Spine was our procurer, doled to the rest as he saw fit.  He took payment in the form of term papers.  I was caught in an ouroboros of needing drugs to complete Spine’s papers, and writing papers to pay for drugs.  Spine was getting Cs across the board but didn’t care.  He had a gig lined up after grad, at a cushy desk selling commercial real estate for some blueblood uncle. (“Some Nights We Tase Each Other,” p. 59 iPad iBooks e-edition)

Adam Wilson’s debut novel, 2012’s Flatscreen, possessed a mixture of humor and wry commentary that made me curious enough to see how his first collection, What’s Important is Feeling, would work these elements into a more compressed narrative space.  What I discovered was a collection of stories that utilized a familiar set of conditions to create stories that more often succeeded than not in their execution.  Although I am a decade or so older than most of the protagonists, their experiences did remind me of my time at college and immediately afterward, and connections like this certainly played a role in my overall enjoyment of the stories.

The majority of the stories feel with frustrated, confused adolescent and young adult lust and emotion.  The first story, “Soft Thunder,” encapsulates this in its opening paragraph:

No one knows who slept with her first.  Besides, sleep isn’t the right word.  What we did:  pressed lips to closed lips, tried to slip in some tongue; buried her beneath us on carpeted floors and futon mattresses; fumbled for buckles; felt her dry skin against our sweat-wet hands; said, “Don’t cry”; wiped tears with our T-shirts; kept on because she said, “Don’t stop.” (p. 6)

“Soft Thunder”‘s tale of directionless late-teens trying to live the rock’n’roll lifestyle, whatever that might actually mean, is in turns humorous and morose.  Wilson does a good job in fleshing out his characters.  Told from the perspective of a 17 year-old, Benjamin, the story explores the mixture of privilege and rudderless action of a group of young Jews who form a band, Soft Thunder, and whose web of connections to a troubled immigrant girl, Kendra, form the core of this story.  At first, Kendra exists more as a foil for the boys, acting simultaneously as a muse and as a source of hidden tension between the bandmates.  Yet by the story’s end, what seemed to be just another story of teens confused by lust and driven apart by a young woman has morphed into something different.  It isn’t a seamless transition, but it works for the most part.

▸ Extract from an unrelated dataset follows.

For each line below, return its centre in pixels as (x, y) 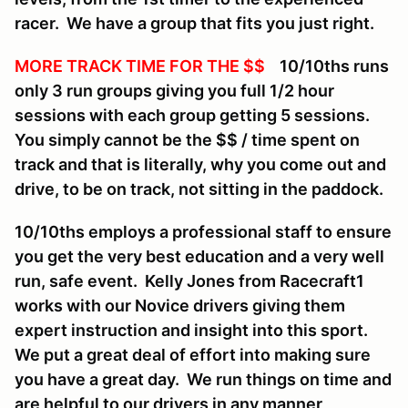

The second story, “The Long In-Between,” is the only one written from a women’s perspective.  It is a mirror of sorts for the passions explored in “Soft Thunder,” but in this case, there is no troubled youth, but instead a twenty-something young woman and a two decades-older former professor of hers and their unequal, occasionally exploitative relationship.  In this tale, even more than the others, Wilson examines some of the internal contradictions that secular American Jews have with their ethnicity, especially in regards to the Israeli-Palestinian situation.  It has an interesting twist ending, but otherwise is one of the weaker tales in the collection.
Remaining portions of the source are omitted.